Em outras palavras, ele tinha bebido cerveja demais. Como um resultado, cambaleara para a cama sem se preocupar em limpar os pratos sujos e canecas meio cheias que cobriam sua pia. Nem tinha esfregado as panelas na cozinha.
Claro, seu ajudante de cozinha devia ter feito isso. Mas ele era um garoto astuto e uma vez que viu Fernald levantando a sua quinta caneca com um grupo na mesa central, tinha tomado a oportunidade para escapar. Agora era de manhã cedo, logo após o nascer do sol, e Fernald foi confrontado com a tarefa de limpar a bagunça da noite anterior.
Ele empilhou uma bandeja com travessas sujas, facas, colheres e canecas e voltou para a cozinha, bocejando continuamente. Sua cabeça latejava dolorosamente e ele jurou que nunca beberia novamente. Ele olhou ao redor da cozinha com um olhar de desgosto. A mesa de trabalho estava cheia de restos de comida e mais pratos e panelas sujas.
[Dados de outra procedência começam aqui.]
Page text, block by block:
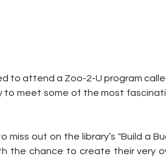
to attend a Zoo-2-U program
to meet some of the most
out on the library’s "Build a
the chance to create their very
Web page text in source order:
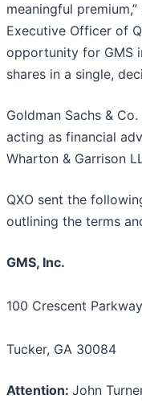
meaningful
Executive Officer of
opportunity for GMS
shares in a single,
Goldman Sachs &
acting as financial
Wharton & Garrison
QXO sent the
outlining the terms
GMS, Inc.
100 Crescent
Tucker, GA 30084
Attention: John
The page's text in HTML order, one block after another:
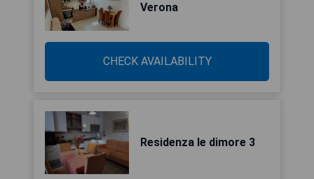
Verona
CHECK AVAILABILITY
Residenza le dimore 3
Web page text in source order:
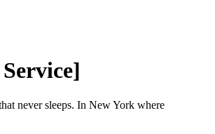
never sleeps. In New York where
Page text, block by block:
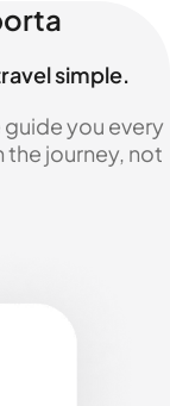
simple.
you every
the journey, not
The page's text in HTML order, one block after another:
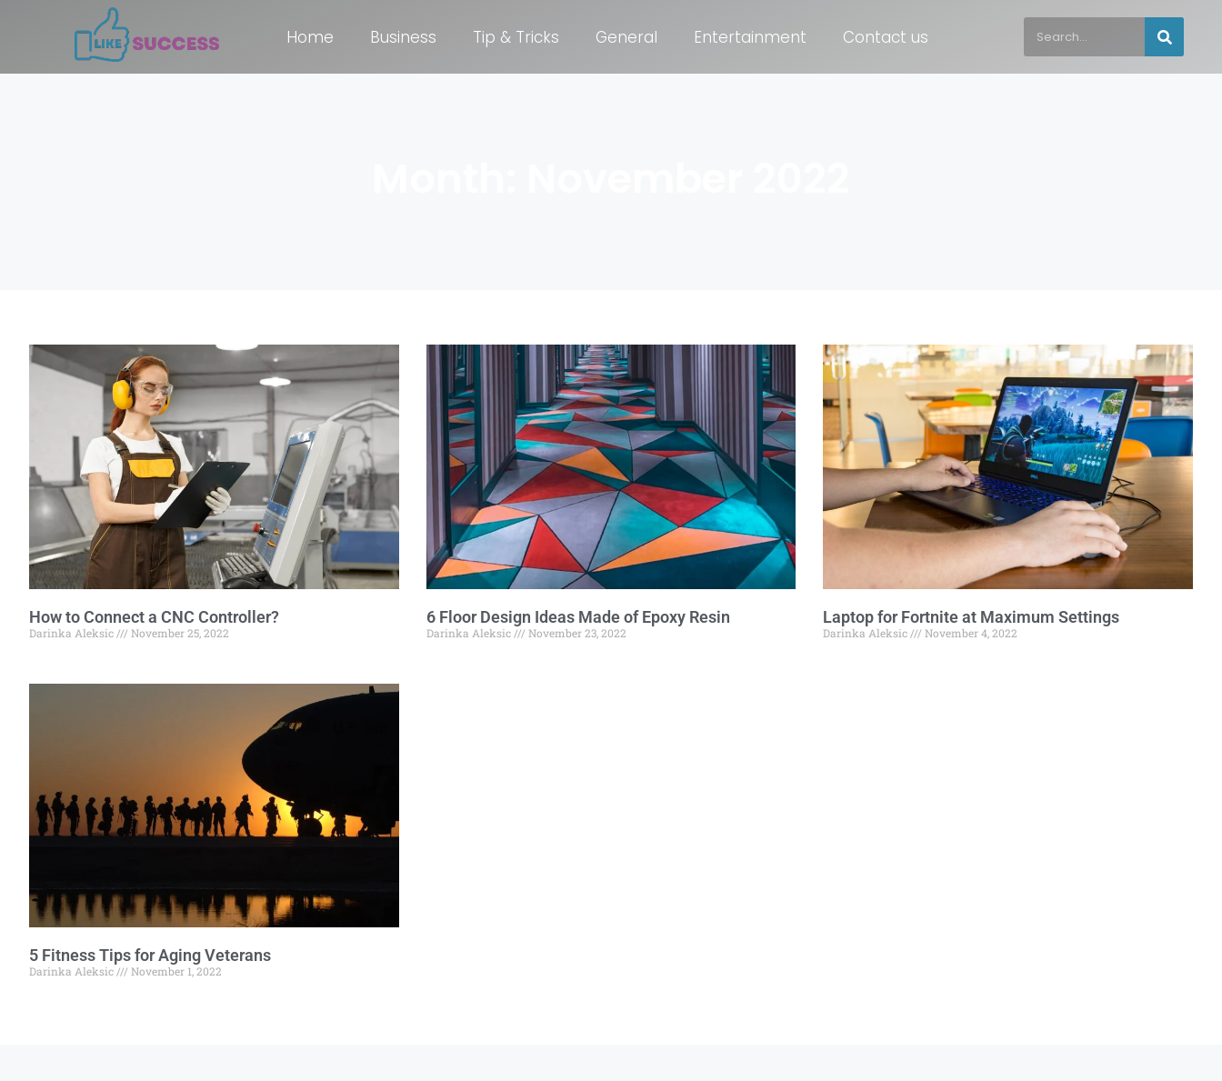
Home Business Tip & Tricks General Entertainment Contact us
How to Connect a CNC Controller?
Darinka Aleksic November 25, 2022
6 Floor Design Ideas Made of Epoxy Resin
Darinka Aleksic November 23, 2022
Laptop for Fortnite at Maximum Settings
Darinka Aleksic November 4, 2022
5 Fitness Tips for Aging Veterans
Darinka Aleksic November 1, 2022
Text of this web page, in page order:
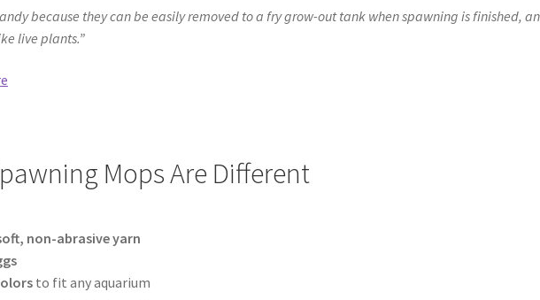
because they can be easily removed to a fry grow-out tank when spawning is finished,
live plants.”
Mops Are Different
non-abrasive yarn
to fit any aquarium
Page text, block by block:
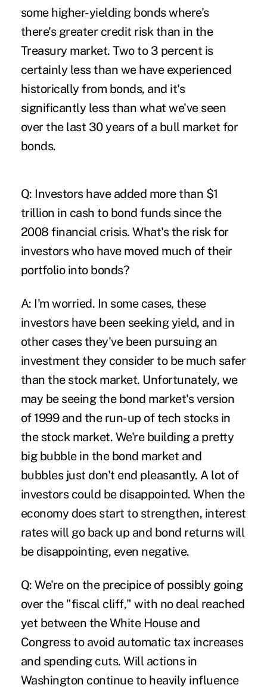
some higher-yielding bonds where's
there's greater credit risk than in the
Treasury market. Two to 3 percent is
certainly less than we have experienced
historically from bonds, and it's
significantly less than what we've seen
over the last 30 years of a bull market for
bonds.
Q: Investors have added more than $1
trillion in cash to bond funds since the
2008 financial crisis. What's the risk for
investors who have moved much of their
portfolio into bonds?
A: I'm worried. In some cases, these
investors have been seeking yield, and in
other cases they've been pursuing an
investment they consider to be much safer
than the stock market. Unfortunately, we
may be seeing the bond market's version
of 1999 and the run-up of tech stocks in
the stock market. We're building a pretty
big bubble in the bond market and
bubbles just don't end pleasantly. A lot of
investors could be disappointed. When the
economy does start to strengthen, interest
rates will go back up and bond returns will
be disappointing, even negative.
Q: We're on the precipice of possibly going
over the "fiscal cliff," with no deal reached
yet between the White House and
Congress to avoid automatic tax increases
and spending cuts. Will actions in
Washington continue to heavily influence
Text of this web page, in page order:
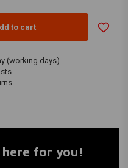
to cart
(working days)
here for you!
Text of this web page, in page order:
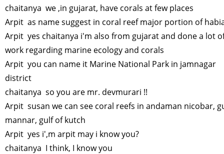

Havia muito trabalho a ser feito antes que ele pudesse voltar a cama. E a pia não estava nem metade arrumada ainda, pensou melancolicamente.
Ele murmurou com raiva de si mesmo. Não havia espaço na pia para a bandeja que carregava. O banco já estava empilhado com detritos da noite anterior.
Virou-se para colocar a bandeja sobre a mesa da cozinha por algum tempo.
Uma figura encapuzada estava a menos de um metro de distância dele, silenciosa e sinistra na penumbra da madrugada.
Fernald largou a bandeja no susto, mandando seu conteúdo estrondosamente para o chão. Tinha certeza de que não havia ninguém na cozinha quando ele entrou. E não tinha ouvido nenhum som de chegada.
— Pelo Troll Negro de Balath! — exclamou, colocando a mão sobre seu coração, que estava trabalhando horas extras com medo. — De onde você veio?
— Uma praga interessante — Will comentou. — Não acho que eu tenha ouvido o Troll Negro ser invocado faz muitos anos. Você deve seguir a velha religião.
Fernald esfregou o rosto com uma das mãos enquanto sua frequência cardíaca abrandava para um galope. Ele olhou para baixo e viu uma caneca meio vazia de cerveja sobre a mesa. Ele a pegou e tomou, fazendo uma careta ao sabor rançoso.
— Eu não concordo com esses novos deuses — ele murmurou vagamente. Em seguida, sacudindo a distração, ele continuou. — Quem é você? E como entrou aqui?
— Eu sou um Arqueiro do Rei, como você possivelmente deve ter adivinhado. E aquela fechadura da porta não impediria a entrada de um garoto de três anos determinado. Agora sente-se. Nós precisamos conversar.
Will empurrou Fernald para um banco e sentou o hospedeiro – ciente de que seus joelhos ainda tremiam com o choque do aparecimento súbito do arqueiro.
Por que eu, ele pensou. O que eu fiz?
E a resposta era muito, na verdade. Fernald era adepto de dar aos seus clientes pouco de comida e bebida. Ele não era relutante em aguar a cerveja de vez em quando. E ocasionalmente, deslizava para clientes incautos alguns discos de chumbo sem valor entre o troco. Ele se perguntou como o arqueiro sabia dessas coisas.
— Preciso de informações — disse Will. — Primeiro de tudo, alguma criança desapareceu da aldeia recentemente?
Fernald franziu a testa, sem entender a pergunta.
— Desapareceu? O que você quer dizer?
— Desaparecido. Fugitivo. Não ter sido visto por aí.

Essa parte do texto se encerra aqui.